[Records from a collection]
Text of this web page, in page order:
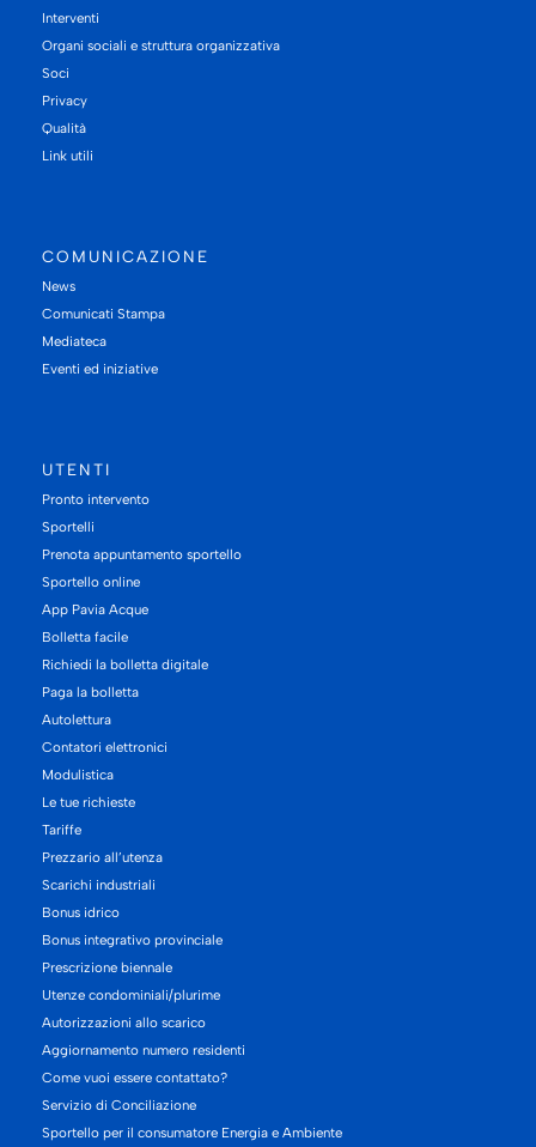
Interventi
Organi sociali e struttura organizzativa
Soci
Privacy
Qualità
Link utili
COMUNICAZIONE
News
Comunicati Stampa
Mediateca
Eventi ed iniziative
UTENTI
Pronto intervento
Sportelli
Prenota appuntamento sportello
Sportello online
App Pavia Acque
Bolletta facile
Richiedi la bolletta digitale
Paga la bolletta
Autolettura
Contatori elettronici
Modulistica
Le tue richieste
Tariffe
Prezzario all’utenza
Scarichi industriali
Bonus idrico
Bonus integrativo provinciale
Prescrizione biennale
Utenze condominiali/plurime
Autorizzazioni allo scarico
Aggiornamento numero residenti
Come vuoi essere contattato?
Servizio di Conciliazione
Sportello per il consumatore Energia e Ambiente
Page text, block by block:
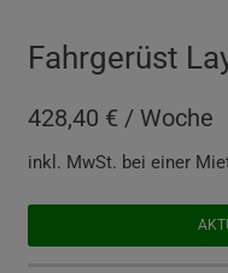
Fahrgerüst
428,40 € / Woche
inkl. MwSt. bei einer
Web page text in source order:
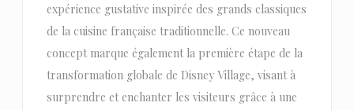
expérience gustative inspirée des grands classiques
de la cuisine française traditionnelle. Ce nouveau
concept marque également la première étape de la
transformation globale de Disney Village, visant à
surprendre et enchanter les visiteurs grâce à une
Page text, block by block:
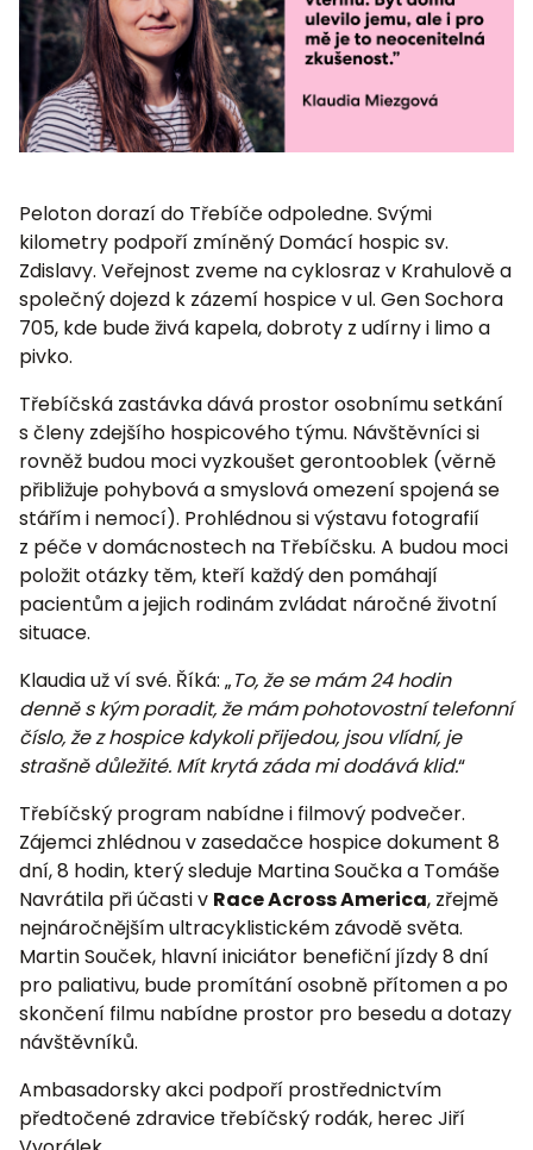
Peloton dorazí do Třebíče odpoledne. Svými
kilometry podpoří zmíněný Domácí hospic sv.
Zdislavy. Veřejnost zveme na cyklosraz v Krahulově a
společný dojezd k zázemí hospice v ul. Gen Sochora
705, kde bude živá kapela, dobroty z udírny i limo a
pivko.
Třebíčská zastávka dává prostor osobnímu setkání
s členy zdejšího hospicového týmu. Návštěvníci si
rovněž budou moci vyzkoušet gerontooblek (věrně
přibližuje pohybová a smyslová omezení spojená se
stářím i nemocí). Prohlédnou si výstavu fotografií
z péče v domácnostech na Třebíčsku. A budou moci
položit otázky těm, kteří každý den pomáhají
pacientům a jejich rodinám zvládat náročné životní
situace.
Klaudia už ví své. Říká: „To, že se mám 24 hodin
denně s kým poradit, že mám pohotovostní telefonní
číslo, že z hospice kdykoli přijedou, jsou vlídní, je
strašně důležité. Mít krytá záda mi dodává klid.“
Třebíčský program nabídne i filmový podvečer.
Zájemci zhlédnou v zasedačce hospice dokument 8
dní, 8 hodin, který sleduje Martina Součka a Tomáše
Navrátila při účasti v Race Across America, zřejmě
nejnáročnějším ultracyklistickém závodě světa.
Martin Souček, hlavní iniciátor benefiční jízdy 8 dní
pro paliativu, bude promítání osobně přítomen a po
skončení filmu nabídne prostor pro besedu a dotazy
návštěvníků.
Ambasadorsky akci podpoří prostřednictvím
předtočené zdravice třebíčský rodák, herec Jiří
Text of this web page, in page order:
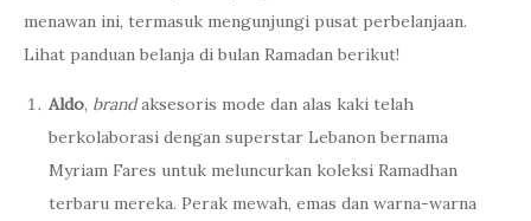
menawan ini, termasuk mengunjungi pusat perbelanjaan.
Lihat panduan belanja di bulan Ramadan berikut!
Aldo, brandaksesoris mode dan alas kaki telah
berkolaborasi dengan superstar Lebanon bernama
Myriam Fares untuk meluncurkan koleksi Ramadhan
terbaru mereka. Perak mewah, emas dan warna-warna
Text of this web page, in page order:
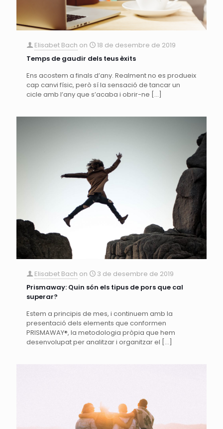
Elisabet Bach on
18 de desembre de 2019
Temps de gaudir dels teus èxits
Ens acostem a finals d’any. Realment no es produeix
cap canvi físic, però sí la sensació de tancar un
cicle amb l’any que s’acaba i obrir-ne […]
Elisabet Bach on
3 de desembre de 2019
Prismaway: Quin són els tipus de pors que cal
superar?
Estem a principis de mes, i continuem amb la
presentació dels elements que conformen
PRISMAWAY®, la metodologia pròpia que hem
desenvolupat per analitzar i organitzar el […]
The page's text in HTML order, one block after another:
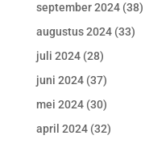
september 2024(38)
augustus 2024(33)
juli 2024(28)
juni 2024(37)
mei 2024(30)
april 2024(32)
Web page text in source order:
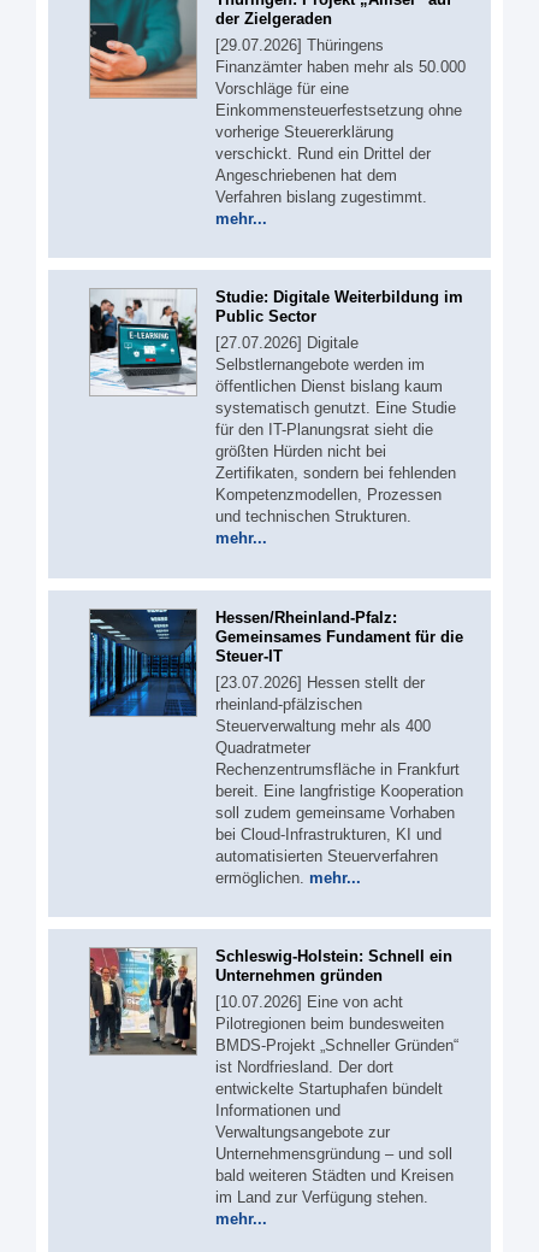
der Zielgeraden
[29.07.2026] Thüringens
Finanzämter haben mehr als 50.000
Vorschläge für eine
Einkommensteuerfestsetzung ohne
vorherige Steuererklärung
verschickt. Rund ein Drittel der
Angeschriebenen hat dem
Verfahren bislang zugestimmt.
mehr...
Studie: Digitale Weiterbildung im
Public Sector
[27.07.2026] Digitale
Selbstlernangebote werden im
öffentlichen Dienst bislang kaum
systematisch genutzt. Eine Studie
für den IT-Planungsrat sieht die
größten Hürden nicht bei
Zertifikaten, sondern bei fehlenden
Kompetenzmodellen, Prozessen
und technischen Strukturen.
mehr...
Hessen/Rheinland-Pfalz:
Gemeinsames Fundament für die
Steuer-IT
[23.07.2026] Hessen stellt der
rheinland-pfälzischen
Steuerverwaltung mehr als 400
Quadratmeter
Rechenzentrumsfläche in Frankfurt
bereit. Eine langfristige Kooperation
soll zudem gemeinsame Vorhaben
bei Cloud-Infrastrukturen, KI und
automatisierten Steuerverfahren
ermöglichen. mehr...
Schleswig-Holstein: Schnell ein
Unternehmen gründen
[10.07.2026] Eine von acht
Pilotregionen beim bundesweiten
BMDS-Projekt „Schneller Gründen“
ist Nordfriesland. Der dort
entwickelte Startuphafen bündelt
Informationen und
Verwaltungsangebote zur
Unternehmensgründung – und soll
bald weiteren Städten und Kreisen
im Land zur Verfügung stehen.
mehr...
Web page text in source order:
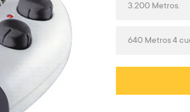
3.200 Metros.
640 Metros 4
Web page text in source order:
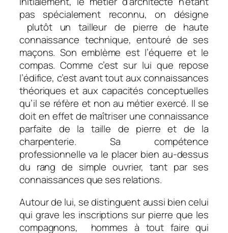
pas spécialement reconnu, on désigne
plutôt un tailleur de pierre de haute
connaissance technique, entouré de ses
maçons. Son emblème est l’équerre et le
compas. Comme c’est sur lui que repose
l’édifice, c’est avant tout aux connaissances
théoriques et aux capacités conceptuelles
qu’il se réfère et non au métier exercé. Il se
doit en effet de maîtriser une connaissance
parfaite de la taille de pierre et de la
charpenterie. Sa compétence
professionnelle va le placer bien au-dessus
du rang de simple ouvrier, tant par ses
connaissances que ses relations.
Autour de lui, se distinguent aussi bien celui
qui grave les inscriptions sur pierre que les
compagnons, hommes à tout faire qui
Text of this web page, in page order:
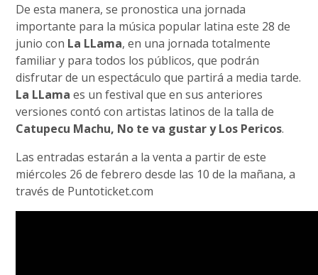
De esta manera, se pronostica una jornada
importante para la música popular latina este 28 de
junio con La LLama, en una jornada totalmente
familiar y para todos los públicos, que podrán
disfrutar de un espectáculo que partirá a media tarde.
La LLama es un festival que en sus anteriores
versiones contó con artistas latinos de la talla de
Catupecu Machu, No te va gustar y Los Pericos.
Las entradas estarán a la venta a partir de este
miércoles 26 de febrero desde las 10 de la mañana, a
través de Puntoticket.com
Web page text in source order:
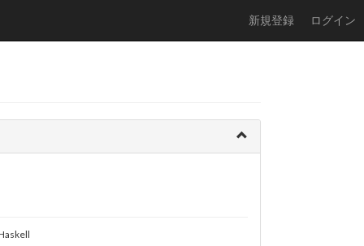
新規登録 ログイン
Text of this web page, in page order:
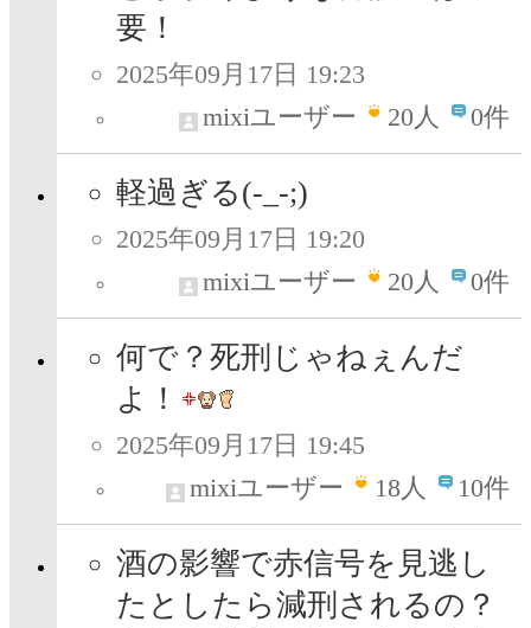
要！
2025年09月17日 19:23
mixiユーザー
20人 0件
軽過ぎる(-_-;)
2025年09月17日 19:20
mixiユーザー
20人 0件
何で？死刑じゃねぇんだ
よ！
2025年09月17日 19:45
mixiユーザー
18人 10件
酒の影響で赤信号を見逃し
たとしたら減刑されるの？
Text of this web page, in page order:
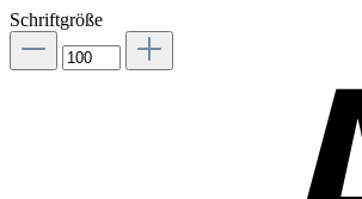
Schriftgröße
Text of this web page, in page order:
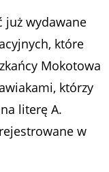
już wydawane
które
Mokotowa
którzy
literę A.
w

_Exercise:_ Exclude the images and output the lines above exactly.

_Task solution:_
Text of this web page, in page order:
Interventi
Organi sociali e struttura organizzativa
Soci
Privacy
Qualità
Link utili
COMUNICAZIONE
News
Comunicati Stampa
Mediateca
Eventi ed iniziative
UTENTI
Pronto intervento
Sportelli
Prenota appuntamento sportello
Sportello online
App Pavia Acque
Bolletta facile
Richiedi la bolletta digitale
Paga la bolletta
Autolettura
Contatori elettronici
Modulistica
Le tue richieste
Tariffe
Prezzario all’utenza
Scarichi industriali
Bonus idrico
Bonus integrativo provinciale
Prescrizione biennale
Utenze condominiali/plurime
Autorizzazioni allo scarico
Aggiornamento numero residenti
Come vuoi essere contattato?
Servizio di Conciliazione
Sportello per il consumatore Energia e Ambiente
Page text, block by block:
Fahrgerüst
428,40 € / Woche
inkl. MwSt. bei einer
Web page text in source order:
expérience gustative inspirée des grands classiques
de la cuisine française traditionnelle. Ce nouveau
concept marque également la première étape de la
transformation globale de Disney Village, visant à
surprendre et enchanter les visiteurs grâce à une
Page text, block by block:
Peloton dorazí do Třebíče odpoledne. Svými
kilometry podpoří zmíněný Domácí hospic sv.
Zdislavy. Veřejnost zveme na cyklosraz v Krahulově a
společný dojezd k zázemí hospice v ul. Gen Sochora
705, kde bude živá kapela, dobroty z udírny i limo a
pivko.
Třebíčská zastávka dává prostor osobnímu setkání
s členy zdejšího hospicového týmu. Návštěvníci si
rovněž budou moci vyzkoušet gerontooblek (věrně
přibližuje pohybová a smyslová omezení spojená se
stářím i nemocí). Prohlédnou si výstavu fotografií
z péče v domácnostech na Třebíčsku. A budou moci
položit otázky těm, kteří každý den pomáhají
pacientům a jejich rodinám zvládat náročné životní
situace.
Klaudia už ví své. Říká: „To, že se mám 24 hodin
denně s kým poradit, že mám pohotovostní telefonní
číslo, že z hospice kdykoli přijedou, jsou vlídní, je
strašně důležité. Mít krytá záda mi dodává klid.“
Třebíčský program nabídne i filmový podvečer.
Zájemci zhlédnou v zasedačce hospice dokument 8
dní, 8 hodin, který sleduje Martina Součka a Tomáše
Navrátila při účasti v Race Across America, zřejmě
nejnáročnějším ultracyklistickém závodě světa.
Martin Souček, hlavní iniciátor benefiční jízdy 8 dní
pro paliativu, bude promítání osobně přítomen a po
skončení filmu nabídne prostor pro besedu a dotazy
návštěvníků.
Ambasadorsky akci podpoří prostřednictvím
předtočené zdravice třebíčský rodák, herec Jiří
Text of this web page, in page order:
menawan ini, termasuk mengunjungi pusat perbelanjaan.
Lihat panduan belanja di bulan Ramadan berikut!
Aldo, brandaksesoris mode dan alas kaki telah
berkolaborasi dengan superstar Lebanon bernama
Myriam Fares untuk meluncurkan koleksi Ramadhan
terbaru mereka. Perak mewah, emas dan warna-warna
Text of this web page, in page order:
Elisabet Bach on
18 de desembre de 2019
Temps de gaudir dels teus èxits
Ens acostem a finals d’any. Realment no es produeix
cap canvi físic, però sí la sensació de tancar un
cicle amb l’any que s’acaba i obrir-ne […]
Elisabet Bach on
3 de desembre de 2019
Prismaway: Quin són els tipus de pors que cal
superar?
Estem a principis de mes, i continuem amb la
presentació dels elements que conformen
PRISMAWAY®, la metodologia pròpia que hem
desenvolupat per analitzar i organitzar el […]
The page's text in HTML order, one block after another:
september 2024(38)
augustus 2024(33)
juli 2024(28)
juni 2024(37)
mei 2024(30)
april 2024(32)
Web page text in source order:
der Zielgeraden
[29.07.2026] Thüringens
Finanzämter haben mehr als 50.000
Vorschläge für eine
Einkommensteuerfestsetzung ohne
vorherige Steuererklärung
verschickt. Rund ein Drittel der
Angeschriebenen hat dem
Verfahren bislang zugestimmt.
mehr...
Studie: Digitale Weiterbildung im
Public Sector
[27.07.2026] Digitale
Selbstlernangebote werden im
öffentlichen Dienst bislang kaum
systematisch genutzt. Eine Studie
für den IT-Planungsrat sieht die
größten Hürden nicht bei
Zertifikaten, sondern bei fehlenden
Kompetenzmodellen, Prozessen
und technischen Strukturen.
mehr...
Hessen/Rheinland-Pfalz:
Gemeinsames Fundament für die
Steuer-IT
[23.07.2026] Hessen stellt der
rheinland-pfälzischen
Steuerverwaltung mehr als 400
Quadratmeter
Rechenzentrumsfläche in Frankfurt
bereit. Eine langfristige Kooperation
soll zudem gemeinsame Vorhaben
bei Cloud-Infrastrukturen, KI und
automatisierten Steuerverfahren
ermöglichen. mehr...
Schleswig-Holstein: Schnell ein
Unternehmen gründen
[10.07.2026] Eine von acht
Pilotregionen beim bundesweiten
BMDS-Projekt „Schneller Gründen“
ist Nordfriesland. Der dort
entwickelte Startuphafen bündelt
Informationen und
Verwaltungsangebote zur
Unternehmensgründung – und soll
bald weiteren Städten und Kreisen
im Land zur Verfügung stehen.
mehr...
Web page text in source order:
3.200 Metros.
640 Metros 4
Web page text in source order:
pas spécialement reconnu, on désigne
plutôt un tailleur de pierre de haute
connaissance technique, entouré de ses
maçons. Son emblème est l’équerre et le
compas. Comme c’est sur lui que repose
l’édifice, c’est avant tout aux connaissances
théoriques et aux capacités conceptuelles
qu’il se réfère et non au métier exercé. Il se
doit en effet de maîtriser une connaissance
parfaite de la taille de pierre et de la
charpenterie. Sa compétence
professionnelle va le placer bien au-dessus
du rang de simple ouvrier, tant par ses
connaissances que ses relations.
Autour de lui, se distinguent aussi bien celui
qui grave les inscriptions sur pierre que les
compagnons, hommes à tout faire qui
Text of this web page, in page order:
De esta manera, se pronostica una jornada
importante para la música popular latina este 28 de
junio con La LLama, en una jornada totalmente
familiar y para todos los públicos, que podrán
disfrutar de un espectáculo que partirá a media tarde.
La LLama es un festival que en sus anteriores
versiones contó con artistas latinos de la talla de
Catupecu Machu, No te va gustar y Los Pericos.
Las entradas estarán a la venta a partir de este
miércoles 26 de febrero desde las 10 de la mañana, a
través de Puntoticket.com
Web page text in source order:
新規登録 ログイン
Text of this web page, in page order:
要！
2025年09月17日 19:23
mixiユーザー
20人 0件
軽過ぎる(-_-;)
2025年09月17日 19:20
mixiユーザー
20人 0件
何で？死刑じゃねぇんだ
よ！
2025年09月17日 19:45
mixiユーザー
18人 10件
酒の影響で赤信号を見逃し
たとしたら減刑されるの？
Text of this web page, in page order:
Schriftgröße
Text of this web page, in page order:
już wydawane
które
Mokotowa
którzy
literę A.
w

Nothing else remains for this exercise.